Thursday, January 7, 2010

All about control -- and a scallop recipe

I understand that restricting foods from your diet is not the way to eat, that eventually you will get tired of eating that way, and once again start gaining weight.

My problem is that I don't lose weight unless I go on a very restrictive diet. And because we have a wedding coming up, I have to lose weight, or I am not going to be happy with myself. And the only way for me to do that is to restrict everything I eat.

I also know that I have lost and gained more weight than I would ever want to admit, so I do know that when I lose the weight this time, I really need to figure out how to keep it off. Which is when Heather Pierce, my nutrition and lifestyles coach, will be an even more invaluable part of my life. She motivates me to eat only healthy foods, and right now, although I am being very restrictive, I am incorporating her suggestions into my food plan. (In case anyone is wondering, I avoided seeing Heather during the holidays, which is when I needed her most!)

But the last three days of my restrictive eating have felt terrific. I feel as if I am in total control, and since I am limiting my food choices, I'm not thinking about food all the time. And thanks to the Wii, I am exercising more than I have in ages.

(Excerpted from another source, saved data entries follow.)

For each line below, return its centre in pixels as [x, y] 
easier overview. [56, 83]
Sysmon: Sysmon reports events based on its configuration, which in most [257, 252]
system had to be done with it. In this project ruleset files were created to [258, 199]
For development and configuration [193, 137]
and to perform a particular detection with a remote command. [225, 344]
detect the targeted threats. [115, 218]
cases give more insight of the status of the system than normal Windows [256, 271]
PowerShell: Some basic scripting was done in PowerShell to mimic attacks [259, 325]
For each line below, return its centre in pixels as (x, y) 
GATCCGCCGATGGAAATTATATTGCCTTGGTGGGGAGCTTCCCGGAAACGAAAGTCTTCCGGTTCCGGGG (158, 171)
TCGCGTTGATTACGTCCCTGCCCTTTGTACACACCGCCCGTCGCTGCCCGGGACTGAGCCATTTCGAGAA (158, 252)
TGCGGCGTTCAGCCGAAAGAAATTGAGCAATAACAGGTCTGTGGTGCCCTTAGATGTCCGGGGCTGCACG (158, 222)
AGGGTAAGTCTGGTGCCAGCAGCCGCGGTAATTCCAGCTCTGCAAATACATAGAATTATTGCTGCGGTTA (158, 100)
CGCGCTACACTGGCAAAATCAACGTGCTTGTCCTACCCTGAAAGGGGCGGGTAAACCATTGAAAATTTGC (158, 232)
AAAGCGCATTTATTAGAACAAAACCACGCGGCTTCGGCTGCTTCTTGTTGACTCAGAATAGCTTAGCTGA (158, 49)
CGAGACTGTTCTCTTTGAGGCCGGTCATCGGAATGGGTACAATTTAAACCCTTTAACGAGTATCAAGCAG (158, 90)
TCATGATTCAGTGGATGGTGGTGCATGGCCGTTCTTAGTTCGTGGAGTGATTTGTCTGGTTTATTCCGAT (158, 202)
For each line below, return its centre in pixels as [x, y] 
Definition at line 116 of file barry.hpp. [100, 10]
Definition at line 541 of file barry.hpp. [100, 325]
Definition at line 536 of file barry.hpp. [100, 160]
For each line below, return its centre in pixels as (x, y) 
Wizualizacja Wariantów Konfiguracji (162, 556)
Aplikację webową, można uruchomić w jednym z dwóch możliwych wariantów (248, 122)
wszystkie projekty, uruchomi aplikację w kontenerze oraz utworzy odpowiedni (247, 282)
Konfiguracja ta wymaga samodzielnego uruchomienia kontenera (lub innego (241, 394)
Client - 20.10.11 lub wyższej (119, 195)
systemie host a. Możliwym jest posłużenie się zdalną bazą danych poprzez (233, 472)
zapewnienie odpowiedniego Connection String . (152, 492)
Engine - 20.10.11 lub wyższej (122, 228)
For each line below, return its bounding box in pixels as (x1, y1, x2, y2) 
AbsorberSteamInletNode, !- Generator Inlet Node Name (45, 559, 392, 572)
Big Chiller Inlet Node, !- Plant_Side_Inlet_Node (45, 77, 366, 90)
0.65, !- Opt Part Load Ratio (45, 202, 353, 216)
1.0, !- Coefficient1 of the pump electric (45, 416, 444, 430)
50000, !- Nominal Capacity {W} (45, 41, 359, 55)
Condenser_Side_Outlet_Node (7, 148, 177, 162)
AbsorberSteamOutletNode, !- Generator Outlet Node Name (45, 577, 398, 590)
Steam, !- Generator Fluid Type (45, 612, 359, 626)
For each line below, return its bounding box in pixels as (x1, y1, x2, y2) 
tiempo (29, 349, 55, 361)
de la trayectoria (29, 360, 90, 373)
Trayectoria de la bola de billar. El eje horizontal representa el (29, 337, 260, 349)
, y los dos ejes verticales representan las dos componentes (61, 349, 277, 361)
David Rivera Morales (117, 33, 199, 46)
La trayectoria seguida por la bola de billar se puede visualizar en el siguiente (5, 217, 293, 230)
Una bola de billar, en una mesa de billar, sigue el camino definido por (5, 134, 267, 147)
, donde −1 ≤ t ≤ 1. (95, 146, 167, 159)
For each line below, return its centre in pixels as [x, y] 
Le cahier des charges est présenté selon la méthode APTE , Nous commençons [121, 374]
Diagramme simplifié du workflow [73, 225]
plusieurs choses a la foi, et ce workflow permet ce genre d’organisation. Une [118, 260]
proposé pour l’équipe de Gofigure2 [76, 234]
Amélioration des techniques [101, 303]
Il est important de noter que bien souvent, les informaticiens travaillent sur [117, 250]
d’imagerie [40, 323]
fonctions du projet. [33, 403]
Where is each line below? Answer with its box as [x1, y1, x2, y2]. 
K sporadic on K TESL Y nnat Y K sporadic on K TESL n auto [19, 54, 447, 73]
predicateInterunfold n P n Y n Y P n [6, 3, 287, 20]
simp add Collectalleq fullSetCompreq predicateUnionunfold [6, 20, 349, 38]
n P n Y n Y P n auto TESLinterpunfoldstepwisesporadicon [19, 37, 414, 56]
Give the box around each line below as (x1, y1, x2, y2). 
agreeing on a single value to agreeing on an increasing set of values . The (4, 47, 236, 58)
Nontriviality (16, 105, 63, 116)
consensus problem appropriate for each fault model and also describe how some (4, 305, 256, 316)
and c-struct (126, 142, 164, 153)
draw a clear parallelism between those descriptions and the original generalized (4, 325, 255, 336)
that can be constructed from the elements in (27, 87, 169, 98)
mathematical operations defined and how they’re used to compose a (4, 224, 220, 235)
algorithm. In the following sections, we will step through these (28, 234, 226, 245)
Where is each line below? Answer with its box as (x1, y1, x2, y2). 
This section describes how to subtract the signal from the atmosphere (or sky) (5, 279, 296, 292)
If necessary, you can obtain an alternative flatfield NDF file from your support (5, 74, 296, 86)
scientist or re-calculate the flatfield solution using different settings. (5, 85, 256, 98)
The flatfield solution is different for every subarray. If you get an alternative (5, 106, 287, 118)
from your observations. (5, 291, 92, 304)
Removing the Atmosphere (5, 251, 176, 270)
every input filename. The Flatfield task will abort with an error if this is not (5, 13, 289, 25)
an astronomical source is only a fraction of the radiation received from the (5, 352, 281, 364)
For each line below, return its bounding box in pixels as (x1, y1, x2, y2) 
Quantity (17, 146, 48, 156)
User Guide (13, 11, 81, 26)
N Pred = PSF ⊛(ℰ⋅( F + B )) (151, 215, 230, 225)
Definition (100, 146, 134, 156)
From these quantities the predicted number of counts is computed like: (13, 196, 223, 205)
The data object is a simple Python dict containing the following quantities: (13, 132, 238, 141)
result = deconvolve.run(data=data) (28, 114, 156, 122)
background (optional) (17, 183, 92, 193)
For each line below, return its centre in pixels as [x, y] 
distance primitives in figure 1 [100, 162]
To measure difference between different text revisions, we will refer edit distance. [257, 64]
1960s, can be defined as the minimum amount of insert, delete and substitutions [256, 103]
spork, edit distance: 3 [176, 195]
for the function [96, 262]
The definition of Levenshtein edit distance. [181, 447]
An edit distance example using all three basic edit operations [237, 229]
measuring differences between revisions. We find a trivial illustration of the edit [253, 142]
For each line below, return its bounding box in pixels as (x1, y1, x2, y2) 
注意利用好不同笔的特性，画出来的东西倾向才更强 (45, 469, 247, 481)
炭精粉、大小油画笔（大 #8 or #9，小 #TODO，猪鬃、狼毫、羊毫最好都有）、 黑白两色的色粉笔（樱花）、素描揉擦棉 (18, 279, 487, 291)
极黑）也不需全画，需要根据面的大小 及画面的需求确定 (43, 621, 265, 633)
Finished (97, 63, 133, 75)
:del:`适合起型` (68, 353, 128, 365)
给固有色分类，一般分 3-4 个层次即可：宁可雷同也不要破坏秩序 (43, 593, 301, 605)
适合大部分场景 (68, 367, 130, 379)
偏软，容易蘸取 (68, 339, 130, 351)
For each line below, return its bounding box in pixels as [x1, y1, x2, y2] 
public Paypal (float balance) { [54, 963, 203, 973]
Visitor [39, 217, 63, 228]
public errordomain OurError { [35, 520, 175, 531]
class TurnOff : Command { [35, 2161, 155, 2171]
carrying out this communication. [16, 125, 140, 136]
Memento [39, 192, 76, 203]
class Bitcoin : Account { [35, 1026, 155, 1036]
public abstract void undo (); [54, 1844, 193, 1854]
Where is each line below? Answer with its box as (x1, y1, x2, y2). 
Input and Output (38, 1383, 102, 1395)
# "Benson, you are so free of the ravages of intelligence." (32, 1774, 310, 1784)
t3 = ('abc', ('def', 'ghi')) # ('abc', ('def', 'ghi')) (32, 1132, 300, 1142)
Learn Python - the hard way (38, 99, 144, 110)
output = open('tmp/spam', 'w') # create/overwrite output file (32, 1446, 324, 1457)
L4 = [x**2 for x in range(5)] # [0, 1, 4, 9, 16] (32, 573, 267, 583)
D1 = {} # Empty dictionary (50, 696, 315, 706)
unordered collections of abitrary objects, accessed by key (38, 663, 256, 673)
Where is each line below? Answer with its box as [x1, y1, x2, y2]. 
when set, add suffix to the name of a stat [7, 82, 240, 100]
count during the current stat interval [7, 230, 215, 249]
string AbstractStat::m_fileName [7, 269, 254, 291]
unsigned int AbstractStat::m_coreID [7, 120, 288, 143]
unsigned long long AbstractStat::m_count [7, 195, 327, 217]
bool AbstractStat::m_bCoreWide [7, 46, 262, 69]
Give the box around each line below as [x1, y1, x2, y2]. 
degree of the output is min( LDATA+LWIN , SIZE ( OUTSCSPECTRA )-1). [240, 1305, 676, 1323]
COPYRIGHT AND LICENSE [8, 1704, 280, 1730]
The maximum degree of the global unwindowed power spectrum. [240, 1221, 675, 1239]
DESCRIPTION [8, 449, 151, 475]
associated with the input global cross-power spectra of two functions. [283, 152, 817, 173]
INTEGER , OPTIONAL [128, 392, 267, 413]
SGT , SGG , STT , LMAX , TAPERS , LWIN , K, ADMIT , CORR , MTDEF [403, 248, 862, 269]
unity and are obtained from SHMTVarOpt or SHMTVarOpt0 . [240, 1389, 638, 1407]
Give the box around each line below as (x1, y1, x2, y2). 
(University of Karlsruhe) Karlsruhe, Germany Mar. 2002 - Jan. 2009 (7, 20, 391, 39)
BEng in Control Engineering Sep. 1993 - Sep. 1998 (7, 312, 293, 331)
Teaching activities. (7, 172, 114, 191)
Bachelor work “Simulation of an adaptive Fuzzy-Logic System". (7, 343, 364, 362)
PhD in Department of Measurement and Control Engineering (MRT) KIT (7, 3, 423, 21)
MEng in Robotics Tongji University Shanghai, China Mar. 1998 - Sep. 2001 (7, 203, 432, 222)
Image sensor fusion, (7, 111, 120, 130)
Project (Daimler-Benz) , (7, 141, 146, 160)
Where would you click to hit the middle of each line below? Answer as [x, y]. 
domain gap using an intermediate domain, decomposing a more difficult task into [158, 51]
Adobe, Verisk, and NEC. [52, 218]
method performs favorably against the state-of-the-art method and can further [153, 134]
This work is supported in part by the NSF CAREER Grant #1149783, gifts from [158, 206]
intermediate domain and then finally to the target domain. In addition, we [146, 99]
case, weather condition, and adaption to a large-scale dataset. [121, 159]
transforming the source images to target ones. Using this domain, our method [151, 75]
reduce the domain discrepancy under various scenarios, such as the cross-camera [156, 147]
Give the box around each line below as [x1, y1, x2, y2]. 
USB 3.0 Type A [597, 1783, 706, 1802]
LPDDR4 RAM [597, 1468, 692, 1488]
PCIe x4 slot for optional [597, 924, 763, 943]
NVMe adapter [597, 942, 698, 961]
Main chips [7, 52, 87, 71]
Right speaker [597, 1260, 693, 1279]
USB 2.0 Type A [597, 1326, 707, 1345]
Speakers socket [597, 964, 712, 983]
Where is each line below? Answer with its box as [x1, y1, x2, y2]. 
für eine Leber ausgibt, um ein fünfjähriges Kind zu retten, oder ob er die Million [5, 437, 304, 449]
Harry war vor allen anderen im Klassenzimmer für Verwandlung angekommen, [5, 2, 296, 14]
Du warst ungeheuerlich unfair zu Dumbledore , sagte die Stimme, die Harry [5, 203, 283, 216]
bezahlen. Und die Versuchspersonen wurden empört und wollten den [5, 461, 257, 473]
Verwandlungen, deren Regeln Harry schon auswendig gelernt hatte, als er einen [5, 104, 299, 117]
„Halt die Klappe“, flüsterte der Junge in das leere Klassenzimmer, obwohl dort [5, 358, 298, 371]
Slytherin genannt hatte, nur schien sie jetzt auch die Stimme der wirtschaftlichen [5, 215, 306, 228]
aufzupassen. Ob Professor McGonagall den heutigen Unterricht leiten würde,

I also have to admit that when I am truly being careful about every bite that goes into my mouth, we eat better. Last night I made a wonderful dinner -- scallops -- that is just about one of the easiest meals to make. I had a salad with my scallops. Jack had brown rice and corn. At the end of the meal, I felt sated and happy, not bloated and lethargic, the way I felt all during the holidays.

Now back to the scallops. I will only buy dry sea scallops -- fresh caught not farm-raised -- that have not been soaked in a sodium solution, which are called wet scallops. Wet scallops are easy to spot: They are milky white and very plumped up with water (sort of like me during the holidays). Dry scallops are a vanilla color and not uniform in color. The dry scallops also sear and brown nicely, something that is hard to achieve with wet scallops.

The first step is to remove the tiny muscle that is attached to each scallop -- just pull it off with your fingers. I then lightly dusted the scallops with Mrs. Dash's herb/garlic mixture, sprayed my skillet with Pam, and placed it over high to get really hot. The scallops cooked 3 minutes on each side, which meant that by the time I had placed the pound of scallops in the skillet, it was just about time to start turning. And that was it.

My only advice is to avoid the temptation to overcook scallops, which makes them rubbery. I'm convinced most people have never enjoyed a perfectly cooked scallop. If they have, there would be a lot more scallop lovers among us.